TASK GOAL – From the listing, collect all lines containing the word "setf".
☆ ☆ ☆ ☆ ☆ ☆ ☆
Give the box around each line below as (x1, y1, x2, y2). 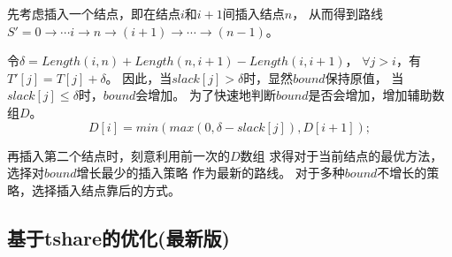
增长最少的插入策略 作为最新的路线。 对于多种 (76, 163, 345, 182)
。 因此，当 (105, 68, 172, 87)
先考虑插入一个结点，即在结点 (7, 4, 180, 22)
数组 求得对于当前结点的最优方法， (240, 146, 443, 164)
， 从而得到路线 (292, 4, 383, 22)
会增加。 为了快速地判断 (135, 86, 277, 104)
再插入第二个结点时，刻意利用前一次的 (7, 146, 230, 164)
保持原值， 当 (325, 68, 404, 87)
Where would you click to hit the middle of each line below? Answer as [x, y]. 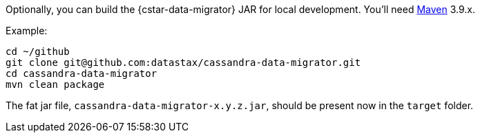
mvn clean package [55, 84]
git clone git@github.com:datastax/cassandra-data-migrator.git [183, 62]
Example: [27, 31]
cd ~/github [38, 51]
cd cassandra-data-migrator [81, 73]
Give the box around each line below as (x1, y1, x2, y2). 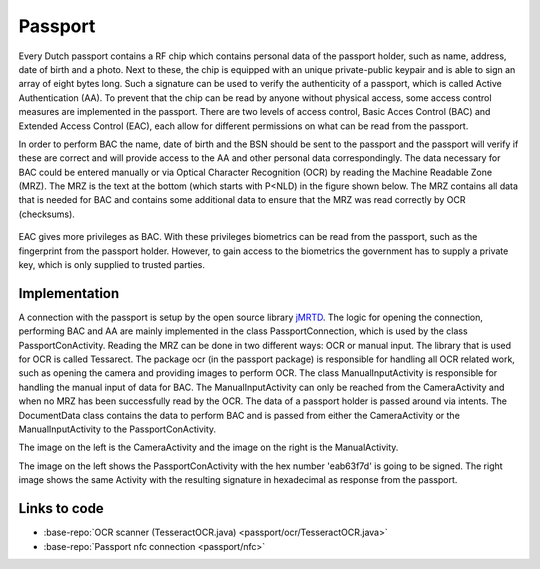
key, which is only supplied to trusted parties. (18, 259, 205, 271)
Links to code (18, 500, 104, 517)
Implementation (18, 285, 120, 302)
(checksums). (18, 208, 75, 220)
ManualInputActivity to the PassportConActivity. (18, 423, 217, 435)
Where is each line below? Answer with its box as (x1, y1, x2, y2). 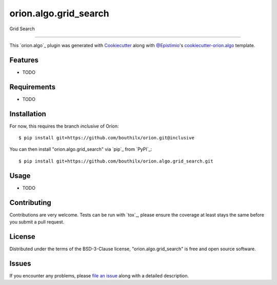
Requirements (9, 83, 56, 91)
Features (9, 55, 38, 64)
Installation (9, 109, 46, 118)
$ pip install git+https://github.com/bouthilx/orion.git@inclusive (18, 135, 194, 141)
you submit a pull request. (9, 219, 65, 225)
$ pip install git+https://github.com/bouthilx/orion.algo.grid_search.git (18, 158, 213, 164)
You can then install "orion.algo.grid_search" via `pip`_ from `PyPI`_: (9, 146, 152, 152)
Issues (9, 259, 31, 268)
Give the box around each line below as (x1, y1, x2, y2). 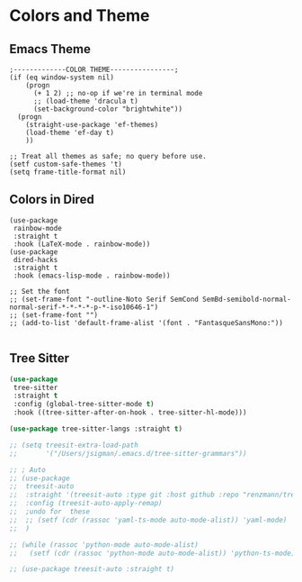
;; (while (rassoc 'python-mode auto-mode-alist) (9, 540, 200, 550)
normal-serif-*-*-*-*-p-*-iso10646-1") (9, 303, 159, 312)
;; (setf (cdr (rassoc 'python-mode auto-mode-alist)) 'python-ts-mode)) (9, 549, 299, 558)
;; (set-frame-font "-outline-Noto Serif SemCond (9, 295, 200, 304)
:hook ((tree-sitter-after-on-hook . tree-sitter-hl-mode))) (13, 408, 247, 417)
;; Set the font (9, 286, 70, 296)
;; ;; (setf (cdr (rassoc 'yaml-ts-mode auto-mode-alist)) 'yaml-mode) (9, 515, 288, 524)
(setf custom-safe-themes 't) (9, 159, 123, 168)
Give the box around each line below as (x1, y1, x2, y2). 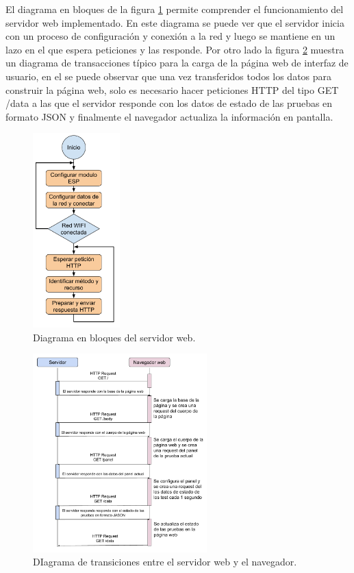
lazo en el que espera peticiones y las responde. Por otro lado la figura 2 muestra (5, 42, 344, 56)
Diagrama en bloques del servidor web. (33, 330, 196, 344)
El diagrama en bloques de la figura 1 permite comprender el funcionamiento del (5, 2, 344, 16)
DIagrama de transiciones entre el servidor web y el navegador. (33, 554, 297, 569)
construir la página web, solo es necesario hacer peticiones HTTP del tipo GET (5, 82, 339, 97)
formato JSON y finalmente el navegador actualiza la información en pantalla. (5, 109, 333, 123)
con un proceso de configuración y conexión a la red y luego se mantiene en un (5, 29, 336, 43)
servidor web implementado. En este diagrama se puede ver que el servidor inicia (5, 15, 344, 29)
☆ ☆ ☆ ☆ ☆ ☆ ☆
EXPECTED ANSWER –
;; (setf (cdr (rassoc 'python-mode auto-mode-alist)) 'python-ts-mode)) (9, 549, 299, 558)
;; ;; (setf (cdr (rassoc 'yaml-ts-mode auto-mode-alist)) 'yaml-mode) (9, 515, 288, 524)
(setf custom-safe-themes 't) (9, 159, 123, 168)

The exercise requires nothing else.